• ACTIVITY: From the first line of the data below through the line bearing "and social fabric", reproduce each line exactly; do not include pictures.

:: INPUT MATERIAL

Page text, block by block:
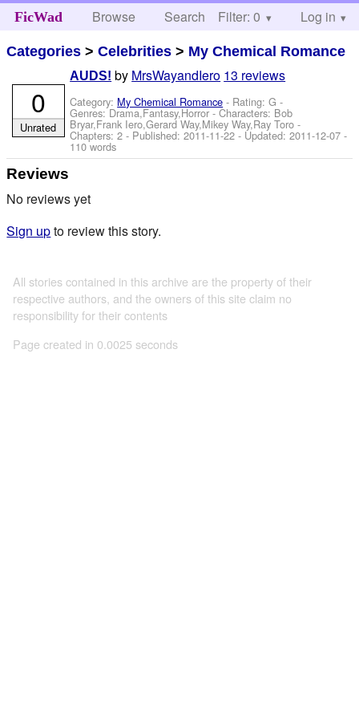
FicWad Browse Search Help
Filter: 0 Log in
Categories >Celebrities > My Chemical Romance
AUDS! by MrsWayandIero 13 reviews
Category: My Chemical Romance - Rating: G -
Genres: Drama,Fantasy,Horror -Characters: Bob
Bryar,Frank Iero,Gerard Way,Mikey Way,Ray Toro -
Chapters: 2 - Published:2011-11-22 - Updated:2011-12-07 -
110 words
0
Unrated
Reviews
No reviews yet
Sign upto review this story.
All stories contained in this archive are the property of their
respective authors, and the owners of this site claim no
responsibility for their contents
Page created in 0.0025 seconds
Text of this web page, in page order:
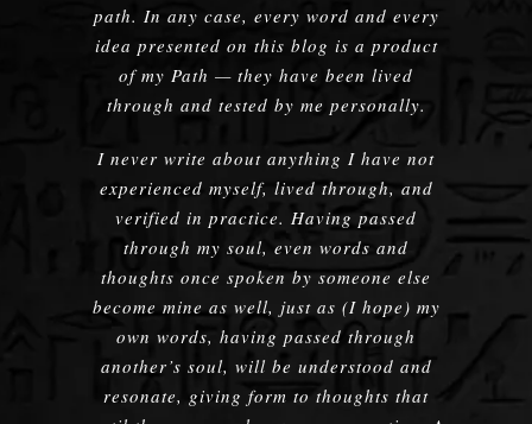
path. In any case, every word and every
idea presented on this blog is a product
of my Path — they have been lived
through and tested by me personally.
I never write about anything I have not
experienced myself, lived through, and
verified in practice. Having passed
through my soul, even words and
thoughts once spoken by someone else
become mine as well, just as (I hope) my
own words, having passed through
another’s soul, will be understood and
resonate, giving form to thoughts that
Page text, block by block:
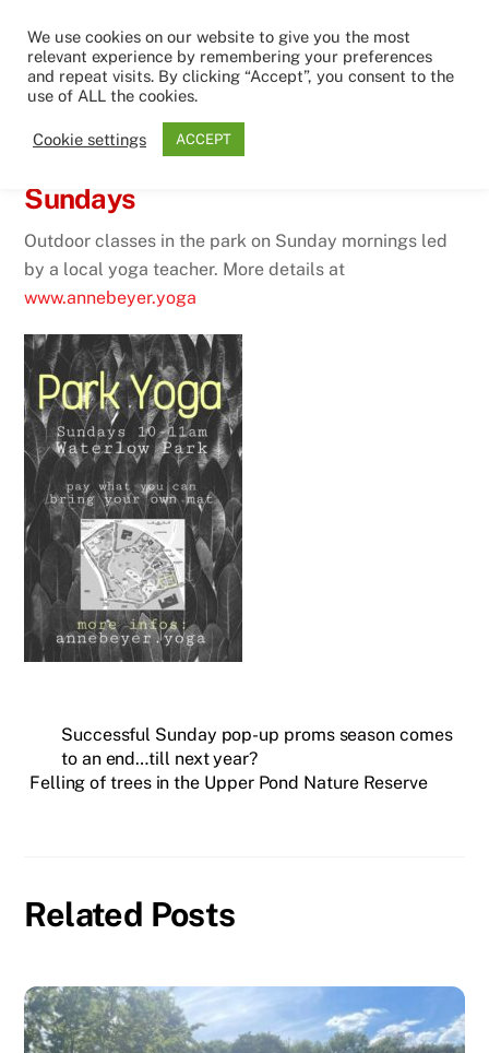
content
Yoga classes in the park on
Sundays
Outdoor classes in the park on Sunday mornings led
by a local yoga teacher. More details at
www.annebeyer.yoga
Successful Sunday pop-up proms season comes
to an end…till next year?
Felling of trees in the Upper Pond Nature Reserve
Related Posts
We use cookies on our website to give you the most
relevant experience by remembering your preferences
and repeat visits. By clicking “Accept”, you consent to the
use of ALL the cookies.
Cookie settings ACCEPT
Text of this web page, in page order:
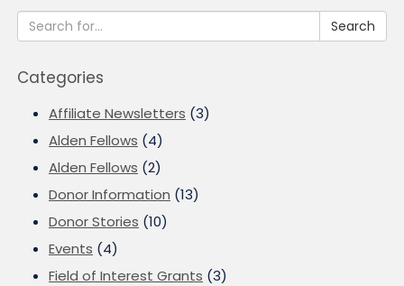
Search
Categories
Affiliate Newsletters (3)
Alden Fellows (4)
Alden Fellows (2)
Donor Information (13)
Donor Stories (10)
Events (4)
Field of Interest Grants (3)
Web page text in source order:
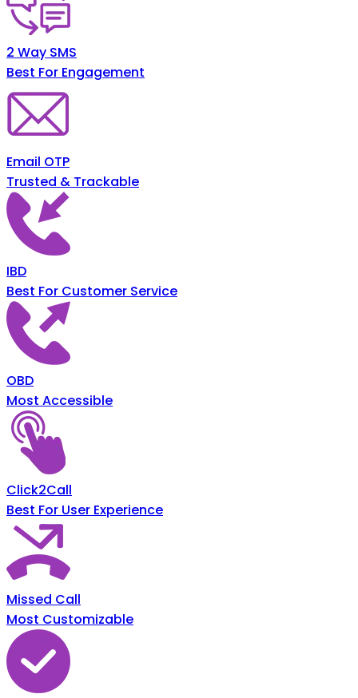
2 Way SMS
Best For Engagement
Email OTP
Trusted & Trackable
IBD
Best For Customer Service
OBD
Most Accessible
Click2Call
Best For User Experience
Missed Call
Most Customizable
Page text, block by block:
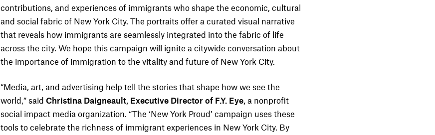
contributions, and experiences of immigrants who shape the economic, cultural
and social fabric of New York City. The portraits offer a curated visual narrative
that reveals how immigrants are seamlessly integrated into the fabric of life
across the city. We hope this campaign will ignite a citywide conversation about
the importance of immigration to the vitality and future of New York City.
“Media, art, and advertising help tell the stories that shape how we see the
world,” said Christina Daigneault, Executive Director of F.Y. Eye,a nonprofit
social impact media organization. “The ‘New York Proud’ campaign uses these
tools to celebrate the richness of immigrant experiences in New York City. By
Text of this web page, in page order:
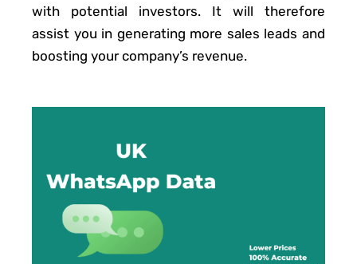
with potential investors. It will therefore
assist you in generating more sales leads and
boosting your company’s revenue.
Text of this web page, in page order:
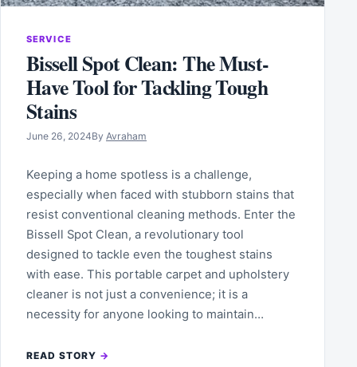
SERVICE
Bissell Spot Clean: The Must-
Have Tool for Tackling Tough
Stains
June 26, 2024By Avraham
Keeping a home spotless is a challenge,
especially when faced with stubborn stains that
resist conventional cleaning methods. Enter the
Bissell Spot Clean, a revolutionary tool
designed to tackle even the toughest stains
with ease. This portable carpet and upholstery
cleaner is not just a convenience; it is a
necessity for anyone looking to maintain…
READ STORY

::::

• RESPONSE TO THE EXERCISE:
Page text, block by block:
FicWad Browse Search Help
Filter: 0 Log in
Categories >Celebrities > My Chemical Romance
AUDS! by MrsWayandIero 13 reviews
Category: My Chemical Romance - Rating: G -
Genres: Drama,Fantasy,Horror -Characters: Bob
Bryar,Frank Iero,Gerard Way,Mikey Way,Ray Toro -
Chapters: 2 - Published:2011-11-22 - Updated:2011-12-07 -
110 words
0
Unrated
Reviews
No reviews yet
Sign upto review this story.
All stories contained in this archive are the property of their
respective authors, and the owners of this site claim no
responsibility for their contents
Page created in 0.0025 seconds
Text of this web page, in page order:
path. In any case, every word and every
idea presented on this blog is a product
of my Path — they have been lived
through and tested by me personally.
I never write about anything I have not
experienced myself, lived through, and
verified in practice. Having passed
through my soul, even words and
thoughts once spoken by someone else
become mine as well, just as (I hope) my
own words, having passed through
another’s soul, will be understood and
resonate, giving form to thoughts that
Page text, block by block:
content
Yoga classes in the park on
Sundays
Outdoor classes in the park on Sunday mornings led
by a local yoga teacher. More details at
www.annebeyer.yoga
Successful Sunday pop-up proms season comes
to an end…till next year?
Felling of trees in the Upper Pond Nature Reserve
Related Posts
We use cookies on our website to give you the most
relevant experience by remembering your preferences
and repeat visits. By clicking “Accept”, you consent to the
use of ALL the cookies.
Cookie settings ACCEPT
Text of this web page, in page order:
Search
Categories
Affiliate Newsletters (3)
Alden Fellows (4)
Alden Fellows (2)
Donor Information (13)
Donor Stories (10)
Events (4)
Field of Interest Grants (3)
Web page text in source order:
2 Way SMS
Best For Engagement
Email OTP
Trusted & Trackable
IBD
Best For Customer Service
OBD
Most Accessible
Click2Call
Best For User Experience
Missed Call
Most Customizable
Page text, block by block:
contributions, and experiences of immigrants who shape the economic, cultural
and social fabric of New York City. The portraits offer a curated visual narrative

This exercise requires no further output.